[[ Data records open ]]
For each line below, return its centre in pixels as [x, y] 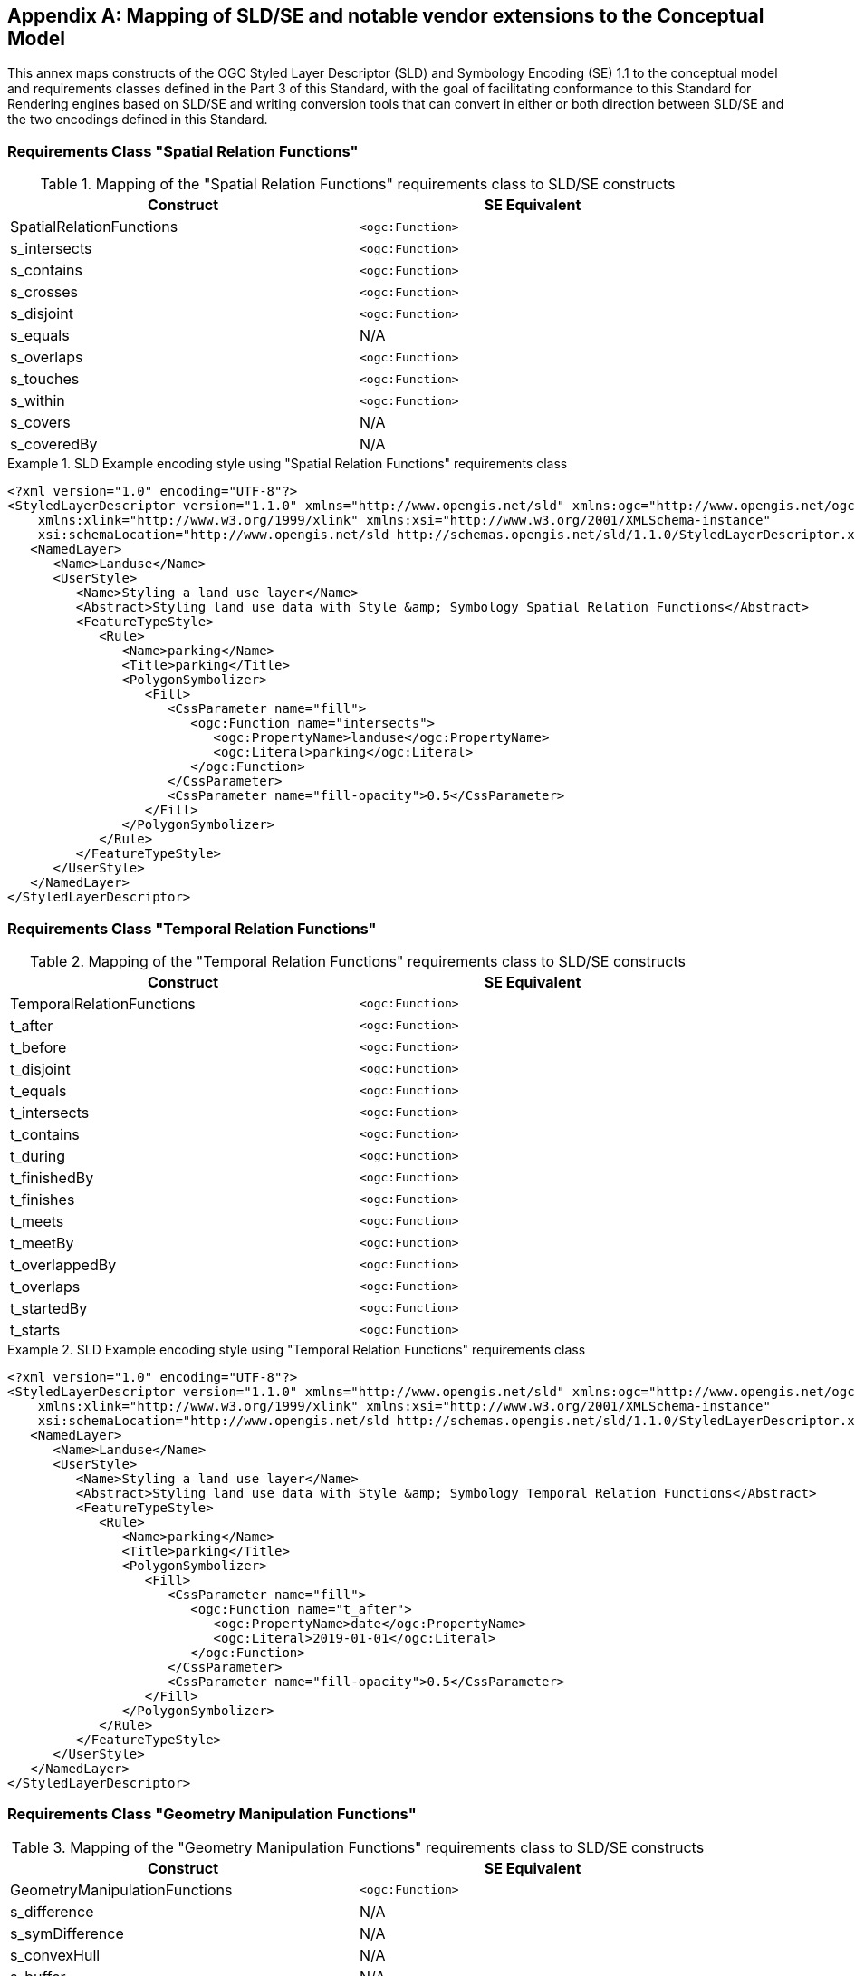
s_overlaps [47, 357]
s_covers [40, 423]
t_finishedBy [52, 1177]
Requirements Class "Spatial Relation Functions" [183, 151]
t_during [38, 1156]
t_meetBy [42, 1243]
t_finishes [43, 1199]
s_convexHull [55, 1955]
[[ Data records closed ]]
Exercise description — Reproduce the listing exactly. Do not include its images.

Result —
For each line below, return its centre in pixels as [x, y] 
s_overlaps [47, 357]
s_covers [40, 423]
t_finishedBy [52, 1177]
Requirements Class "Spatial Relation Functions" [183, 151]
t_during [38, 1156]
t_meetBy [42, 1243]
t_finishes [43, 1199]
s_convexHull [55, 1955]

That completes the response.